## Container With Most Water

Link to algo

To solve this problem, we can use the two-pointer approach.

We will start with two pointers, one pointing to the first element and the other pointing to the last element of the array. We will calculate the area between these two lines and update our maximum area accordingly, then move the pointer that corresponds to the smaller height inward, since moving the pointer corresponding to the larger height will not increase the area.
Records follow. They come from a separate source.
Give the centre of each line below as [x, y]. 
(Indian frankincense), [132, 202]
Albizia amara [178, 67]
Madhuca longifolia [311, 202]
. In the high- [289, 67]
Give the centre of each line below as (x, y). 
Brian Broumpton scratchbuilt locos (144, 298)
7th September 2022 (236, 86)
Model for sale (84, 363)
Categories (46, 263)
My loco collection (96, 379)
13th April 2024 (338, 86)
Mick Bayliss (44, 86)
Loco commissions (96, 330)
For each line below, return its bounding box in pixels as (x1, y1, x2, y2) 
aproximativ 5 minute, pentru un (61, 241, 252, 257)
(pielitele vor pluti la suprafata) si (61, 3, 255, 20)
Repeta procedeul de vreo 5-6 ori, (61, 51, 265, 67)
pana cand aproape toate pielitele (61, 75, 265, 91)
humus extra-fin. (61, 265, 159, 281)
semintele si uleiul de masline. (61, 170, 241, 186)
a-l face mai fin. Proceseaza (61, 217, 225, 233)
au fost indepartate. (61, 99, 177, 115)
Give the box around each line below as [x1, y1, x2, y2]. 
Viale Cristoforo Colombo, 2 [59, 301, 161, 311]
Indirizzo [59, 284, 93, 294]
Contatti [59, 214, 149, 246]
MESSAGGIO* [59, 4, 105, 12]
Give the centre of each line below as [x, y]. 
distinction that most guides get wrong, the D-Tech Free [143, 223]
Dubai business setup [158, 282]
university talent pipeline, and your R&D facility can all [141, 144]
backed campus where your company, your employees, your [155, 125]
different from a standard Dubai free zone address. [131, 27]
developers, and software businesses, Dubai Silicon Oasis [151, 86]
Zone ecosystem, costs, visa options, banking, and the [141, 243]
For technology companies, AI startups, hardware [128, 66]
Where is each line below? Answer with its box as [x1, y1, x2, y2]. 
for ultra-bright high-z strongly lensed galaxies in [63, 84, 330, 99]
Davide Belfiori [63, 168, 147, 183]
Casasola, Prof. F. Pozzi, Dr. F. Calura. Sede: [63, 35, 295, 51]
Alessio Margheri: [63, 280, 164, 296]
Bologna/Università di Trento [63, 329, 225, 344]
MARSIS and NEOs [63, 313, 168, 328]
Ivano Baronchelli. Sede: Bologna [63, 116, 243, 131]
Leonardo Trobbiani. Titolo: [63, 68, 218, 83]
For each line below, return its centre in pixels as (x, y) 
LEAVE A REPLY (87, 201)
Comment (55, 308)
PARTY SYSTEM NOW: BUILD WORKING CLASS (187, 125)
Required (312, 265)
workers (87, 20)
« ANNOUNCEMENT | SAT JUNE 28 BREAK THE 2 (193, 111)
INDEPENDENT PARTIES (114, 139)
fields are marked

Here's the JavaScript code to solve the problem:

```
function maxArea(height) {
let maxArea = 0;
let left = 0;
let right = height.length - 1;
while (left < right) {
const currentArea = Math.min(height[left], height[right]) * (right - left);
maxArea = Math.max(maxArea, currentArea);
if (height[left] < height[right]) {
left++;
} else {
right--;
}
}
return maxArea;
}
```

The width of the container is given by the difference between the two indices `right`

and `left`

, which is `(right - left)`

.

The height of the container is determined by the smaller of the two heights at the current positions of the pointers. This is because the water level cannot be higher than the shorter of the two lines. So, we take the minimum of `height[left]`

and `height[right]`

using the `Math.min()`

function.

Therefore, the area of the container is calculated as `Math.min(height[left], height[right]) \* (right - left)`

. This area is then compared with the maximum area seen so far, and the maximum of the two is stored in the maxArea variable.

The time complexity of this solution is **O(n)**, where `n`

is the length of the input array.
This is because we are iterating through the array once using two pointers.

The space complexity of this solution is **O(1)**, since we are only using constant extra space to store the maximum area and the two pointers.